EXERCISE DETAILS — Please write out every line of the listing without alteration, but omit the images.

EXTRACTED DATA —

========================================

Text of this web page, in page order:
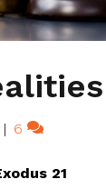
| 6
21
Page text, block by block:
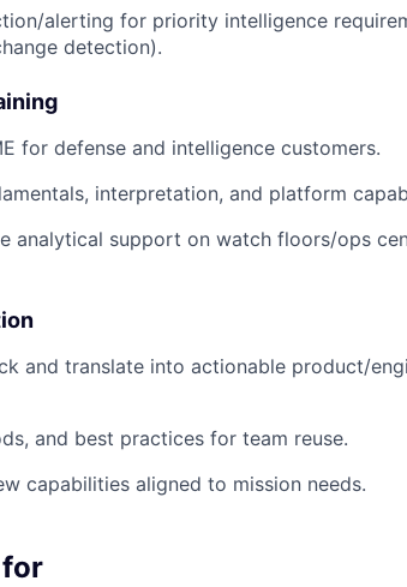
alerting for priority intelligence
detection).
for defense and intelligence customers.
interpretation, and platform
analytical support on watch floors/ops
and translate into actionable product/
and best practices for team reuse.
capabilities aligned to mission needs.
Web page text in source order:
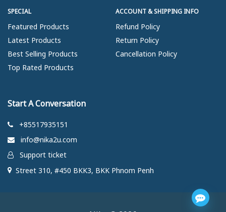
SPECIAL
Featured Products
Latest Products
Best Selling Products
Top Rated Products
ACCOUNT & SHIPPING INFO
Refund Policy
Return Policy
Cancellation Policy
Start A Conversation
+85517935151
info@nika2u.com
Support ticket
Street 310, #450 BKK3, BKK Phnom Penh
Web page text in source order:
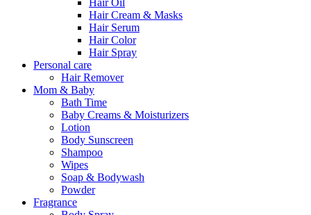
Hair Oil
Hair Cream & Masks
Hair Serum
Hair Color
Hair Spray
Personal care
Hair Remover
Mom & Baby
Bath Time
Baby Creams & Moisturizers
Lotion
Body Sunscreen
Shampoo
Wipes
Soap & Bodywash
Powder
Fragrance
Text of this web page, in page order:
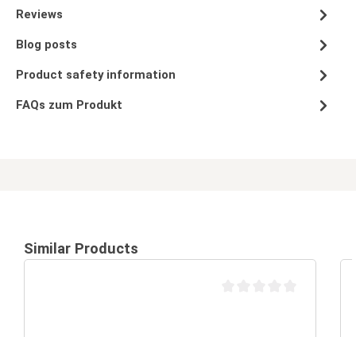
Reviews
Blog posts
Product safety information
FAQs zum Produkt
Similar Products
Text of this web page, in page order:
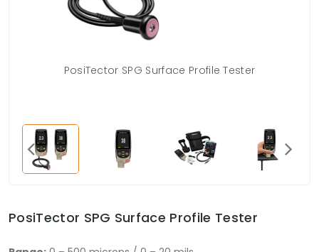
PosiTector SPG Surface Profile Tester
PosiTector SPG Surface Profile Tester

========================================

TASK RESULT —
Text of this web page, in page order:
| 6
21
Page text, block by block:
alerting for priority intelligence
detection).
for defense and intelligence customers.
interpretation, and platform
analytical support on watch floors/ops
and translate into actionable product/
and best practices for team reuse.
capabilities aligned to mission needs.
Web page text in source order:
SPECIAL
Featured Products
Latest Products
Best Selling Products
Top Rated Products
ACCOUNT & SHIPPING INFO
Refund Policy
Return Policy
Cancellation Policy
Start A Conversation
+85517935151
info@nika2u.com
Support ticket
Street 310, #450 BKK3, BKK Phnom Penh
Web page text in source order:
Hair Oil
Hair Cream & Masks
Hair Serum
Hair Color
Hair Spray
Personal care
Hair Remover
Mom & Baby
Bath Time
Baby Creams & Moisturizers
Lotion
Body Sunscreen
Shampoo
Wipes
Soap & Bodywash
Powder
Fragrance
Text of this web page, in page order:
Reviews
Blog posts
Product safety information
FAQs zum Produkt
Similar Products
Text of this web page, in page order:
PosiTector SPG Surface Profile Tester
PosiTector SPG Surface Profile Tester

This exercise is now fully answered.